» **About this task**: Begin at the top of the records and copy each line exactly. The line containing "I have made" is the last one to include.
::::::::::
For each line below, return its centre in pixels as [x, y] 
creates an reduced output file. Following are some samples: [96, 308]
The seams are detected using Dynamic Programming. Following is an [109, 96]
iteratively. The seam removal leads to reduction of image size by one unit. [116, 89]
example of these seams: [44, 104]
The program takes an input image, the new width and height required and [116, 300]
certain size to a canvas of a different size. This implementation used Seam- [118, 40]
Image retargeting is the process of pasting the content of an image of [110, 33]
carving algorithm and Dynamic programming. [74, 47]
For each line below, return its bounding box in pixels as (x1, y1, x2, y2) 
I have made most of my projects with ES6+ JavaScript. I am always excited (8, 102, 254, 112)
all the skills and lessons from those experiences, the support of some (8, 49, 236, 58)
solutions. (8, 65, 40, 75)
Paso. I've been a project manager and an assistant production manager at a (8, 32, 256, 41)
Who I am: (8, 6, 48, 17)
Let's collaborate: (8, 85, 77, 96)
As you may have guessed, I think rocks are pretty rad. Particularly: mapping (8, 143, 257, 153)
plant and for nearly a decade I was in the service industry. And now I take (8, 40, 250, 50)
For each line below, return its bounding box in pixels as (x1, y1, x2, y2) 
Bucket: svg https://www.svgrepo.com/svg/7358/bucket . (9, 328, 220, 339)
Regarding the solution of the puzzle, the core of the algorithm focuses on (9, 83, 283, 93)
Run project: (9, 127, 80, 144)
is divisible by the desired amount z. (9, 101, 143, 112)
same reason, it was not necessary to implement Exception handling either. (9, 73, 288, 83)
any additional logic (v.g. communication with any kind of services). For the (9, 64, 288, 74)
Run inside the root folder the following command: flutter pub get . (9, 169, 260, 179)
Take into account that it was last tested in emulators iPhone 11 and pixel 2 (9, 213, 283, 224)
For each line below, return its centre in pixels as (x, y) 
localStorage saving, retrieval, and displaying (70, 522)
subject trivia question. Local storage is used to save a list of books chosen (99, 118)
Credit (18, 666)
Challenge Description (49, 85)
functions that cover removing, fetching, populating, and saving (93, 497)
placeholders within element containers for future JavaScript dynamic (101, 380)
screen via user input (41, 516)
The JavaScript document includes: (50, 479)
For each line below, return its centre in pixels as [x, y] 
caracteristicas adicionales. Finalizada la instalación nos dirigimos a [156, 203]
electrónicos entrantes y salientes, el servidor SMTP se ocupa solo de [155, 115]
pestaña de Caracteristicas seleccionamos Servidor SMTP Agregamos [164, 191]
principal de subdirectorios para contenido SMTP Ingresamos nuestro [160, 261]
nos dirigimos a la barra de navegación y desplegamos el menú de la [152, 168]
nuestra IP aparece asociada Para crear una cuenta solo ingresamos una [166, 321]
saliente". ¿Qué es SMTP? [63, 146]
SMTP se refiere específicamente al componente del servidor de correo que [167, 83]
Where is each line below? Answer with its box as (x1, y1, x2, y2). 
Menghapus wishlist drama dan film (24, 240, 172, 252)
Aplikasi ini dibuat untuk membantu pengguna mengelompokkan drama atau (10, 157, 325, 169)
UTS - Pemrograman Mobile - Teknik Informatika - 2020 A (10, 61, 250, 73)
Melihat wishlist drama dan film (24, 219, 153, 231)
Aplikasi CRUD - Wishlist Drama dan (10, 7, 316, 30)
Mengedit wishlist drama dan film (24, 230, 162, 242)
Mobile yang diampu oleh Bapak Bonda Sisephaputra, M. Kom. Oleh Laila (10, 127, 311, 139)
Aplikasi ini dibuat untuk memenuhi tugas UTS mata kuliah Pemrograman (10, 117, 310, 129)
::::::::::
» **Result of this task**:
For each line below, return its centre in pixels as [x, y] 
creates an reduced output file. Following are some samples: [96, 308]
The seams are detected using Dynamic Programming. Following is an [109, 96]
iteratively. The seam removal leads to reduction of image size by one unit. [116, 89]
example of these seams: [44, 104]
The program takes an input image, the new width and height required and [116, 300]
certain size to a canvas of a different size. This implementation used Seam- [118, 40]
Image retargeting is the process of pasting the content of an image of [110, 33]
carving algorithm and Dynamic programming. [74, 47]
For each line below, return its bounding box in pixels as (x1, y1, x2, y2) 
I have made most of my projects with ES6+ JavaScript. I am always excited (8, 102, 254, 112)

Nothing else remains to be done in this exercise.